(Beginning of Listed entries)

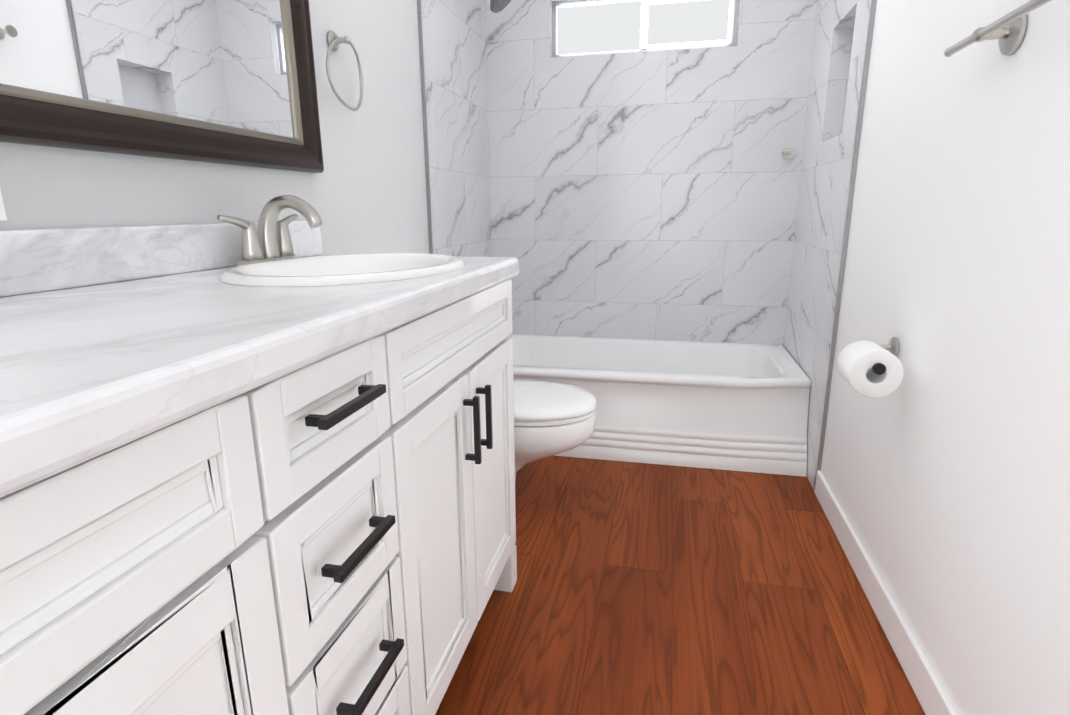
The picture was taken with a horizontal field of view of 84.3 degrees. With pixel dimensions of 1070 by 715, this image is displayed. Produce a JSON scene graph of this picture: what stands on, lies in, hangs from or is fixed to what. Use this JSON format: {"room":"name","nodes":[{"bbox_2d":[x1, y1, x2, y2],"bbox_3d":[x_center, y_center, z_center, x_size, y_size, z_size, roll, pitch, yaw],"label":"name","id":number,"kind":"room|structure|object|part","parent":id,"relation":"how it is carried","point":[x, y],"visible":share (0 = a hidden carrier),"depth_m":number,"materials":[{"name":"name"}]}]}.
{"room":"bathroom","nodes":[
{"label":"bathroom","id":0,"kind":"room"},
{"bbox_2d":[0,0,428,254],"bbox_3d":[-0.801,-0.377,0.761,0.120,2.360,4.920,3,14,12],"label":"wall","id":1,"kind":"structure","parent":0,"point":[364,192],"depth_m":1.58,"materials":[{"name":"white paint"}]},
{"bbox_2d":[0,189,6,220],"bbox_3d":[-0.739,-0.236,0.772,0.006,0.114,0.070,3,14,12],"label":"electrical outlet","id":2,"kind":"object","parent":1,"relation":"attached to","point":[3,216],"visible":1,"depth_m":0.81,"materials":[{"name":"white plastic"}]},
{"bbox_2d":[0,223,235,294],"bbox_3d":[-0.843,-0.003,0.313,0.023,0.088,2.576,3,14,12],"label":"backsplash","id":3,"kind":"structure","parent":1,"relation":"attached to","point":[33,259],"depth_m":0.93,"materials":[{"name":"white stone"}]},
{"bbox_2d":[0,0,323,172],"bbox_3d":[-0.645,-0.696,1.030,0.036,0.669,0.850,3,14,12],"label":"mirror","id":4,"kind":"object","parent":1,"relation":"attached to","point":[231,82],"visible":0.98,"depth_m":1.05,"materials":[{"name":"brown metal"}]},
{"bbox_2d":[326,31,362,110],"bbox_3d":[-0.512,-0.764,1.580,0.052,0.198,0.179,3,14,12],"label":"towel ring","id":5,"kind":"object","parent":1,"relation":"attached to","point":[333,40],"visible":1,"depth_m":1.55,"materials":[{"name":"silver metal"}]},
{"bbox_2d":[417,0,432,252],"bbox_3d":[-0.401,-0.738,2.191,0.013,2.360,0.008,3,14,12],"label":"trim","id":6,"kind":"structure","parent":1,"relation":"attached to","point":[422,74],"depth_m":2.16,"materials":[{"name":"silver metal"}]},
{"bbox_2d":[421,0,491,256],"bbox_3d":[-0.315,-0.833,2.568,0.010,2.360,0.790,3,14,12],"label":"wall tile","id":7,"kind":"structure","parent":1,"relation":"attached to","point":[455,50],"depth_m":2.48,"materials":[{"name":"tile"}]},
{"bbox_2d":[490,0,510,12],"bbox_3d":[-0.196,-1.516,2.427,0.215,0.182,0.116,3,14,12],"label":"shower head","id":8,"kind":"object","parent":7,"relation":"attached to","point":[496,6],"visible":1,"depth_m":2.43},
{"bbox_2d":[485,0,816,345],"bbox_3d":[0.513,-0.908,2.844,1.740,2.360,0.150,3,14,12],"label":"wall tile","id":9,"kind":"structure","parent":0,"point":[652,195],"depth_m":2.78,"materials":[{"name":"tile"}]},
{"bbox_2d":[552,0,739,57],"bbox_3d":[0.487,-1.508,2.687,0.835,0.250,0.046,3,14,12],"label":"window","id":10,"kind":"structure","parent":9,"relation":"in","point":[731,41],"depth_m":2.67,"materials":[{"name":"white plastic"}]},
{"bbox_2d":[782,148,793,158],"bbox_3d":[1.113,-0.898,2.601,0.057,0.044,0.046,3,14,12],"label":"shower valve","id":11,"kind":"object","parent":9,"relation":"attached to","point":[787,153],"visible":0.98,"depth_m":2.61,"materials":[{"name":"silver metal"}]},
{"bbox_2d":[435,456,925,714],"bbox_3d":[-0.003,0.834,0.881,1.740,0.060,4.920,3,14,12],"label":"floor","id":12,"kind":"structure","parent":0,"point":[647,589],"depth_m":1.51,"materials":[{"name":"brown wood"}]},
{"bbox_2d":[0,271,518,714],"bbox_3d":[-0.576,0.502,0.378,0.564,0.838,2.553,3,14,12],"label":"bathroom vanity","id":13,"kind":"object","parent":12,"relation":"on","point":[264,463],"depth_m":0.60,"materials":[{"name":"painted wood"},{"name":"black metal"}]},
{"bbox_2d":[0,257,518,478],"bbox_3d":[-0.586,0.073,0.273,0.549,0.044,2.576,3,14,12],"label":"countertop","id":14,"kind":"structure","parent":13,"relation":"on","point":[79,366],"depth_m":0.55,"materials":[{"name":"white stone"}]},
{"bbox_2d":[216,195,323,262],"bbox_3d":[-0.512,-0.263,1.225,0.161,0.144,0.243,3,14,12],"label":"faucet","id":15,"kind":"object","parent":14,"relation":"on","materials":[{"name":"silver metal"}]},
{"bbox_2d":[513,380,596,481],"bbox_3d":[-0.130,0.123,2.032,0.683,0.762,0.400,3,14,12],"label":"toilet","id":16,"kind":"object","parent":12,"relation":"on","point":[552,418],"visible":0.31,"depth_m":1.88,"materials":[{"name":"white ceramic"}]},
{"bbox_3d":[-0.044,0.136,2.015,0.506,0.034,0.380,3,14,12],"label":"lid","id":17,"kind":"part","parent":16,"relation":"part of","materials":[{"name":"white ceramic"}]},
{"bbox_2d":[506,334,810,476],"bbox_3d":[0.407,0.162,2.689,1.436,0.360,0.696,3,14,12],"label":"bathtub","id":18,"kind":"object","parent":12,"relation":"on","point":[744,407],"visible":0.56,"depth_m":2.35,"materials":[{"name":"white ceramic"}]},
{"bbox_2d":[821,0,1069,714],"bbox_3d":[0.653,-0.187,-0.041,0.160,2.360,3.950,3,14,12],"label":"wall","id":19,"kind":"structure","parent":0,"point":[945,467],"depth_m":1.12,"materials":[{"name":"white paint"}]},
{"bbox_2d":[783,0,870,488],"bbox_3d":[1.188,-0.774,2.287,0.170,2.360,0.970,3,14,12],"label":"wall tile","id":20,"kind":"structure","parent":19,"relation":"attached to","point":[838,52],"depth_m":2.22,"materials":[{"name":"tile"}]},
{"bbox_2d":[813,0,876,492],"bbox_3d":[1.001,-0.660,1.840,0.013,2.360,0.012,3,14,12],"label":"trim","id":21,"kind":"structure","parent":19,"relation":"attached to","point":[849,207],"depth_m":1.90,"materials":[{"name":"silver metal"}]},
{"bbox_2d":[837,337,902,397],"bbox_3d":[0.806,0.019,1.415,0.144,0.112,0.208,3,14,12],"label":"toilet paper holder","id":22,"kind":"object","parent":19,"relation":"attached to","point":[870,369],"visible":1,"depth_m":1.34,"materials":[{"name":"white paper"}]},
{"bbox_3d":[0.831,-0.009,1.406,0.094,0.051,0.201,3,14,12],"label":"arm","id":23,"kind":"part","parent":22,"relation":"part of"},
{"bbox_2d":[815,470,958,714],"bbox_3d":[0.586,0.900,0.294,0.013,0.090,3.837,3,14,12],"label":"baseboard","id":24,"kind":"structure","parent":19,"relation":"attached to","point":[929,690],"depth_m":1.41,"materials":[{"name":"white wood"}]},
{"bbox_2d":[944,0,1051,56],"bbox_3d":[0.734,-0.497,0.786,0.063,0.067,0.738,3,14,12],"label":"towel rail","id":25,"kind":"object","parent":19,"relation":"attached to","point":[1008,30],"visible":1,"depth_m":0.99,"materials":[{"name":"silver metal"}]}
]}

(End of Listed entries)

Task details >> Collect the lines of the records that include the string "brown".

The answer >>
{"bbox_2d":[0,0,323,172],"bbox_3d":[-0.645,-0.696,1.030,0.036,0.669,0.850,3,14,12],"label":"mirror","id":4,"kind":"object","parent":1,"relation":"attached to","point":[231,82],"visible":0.98,"depth_m":1.05,"materials":[{"name":"brown metal"}]},
{"bbox_2d":[435,456,925,714],"bbox_3d":[-0.003,0.834,0.881,1.740,0.060,4.920,3,14,12],"label":"floor","id":12,"kind":"structure","parent":0,"point":[647,589],"depth_m":1.51,"materials":[{"name":"brown wood"}]},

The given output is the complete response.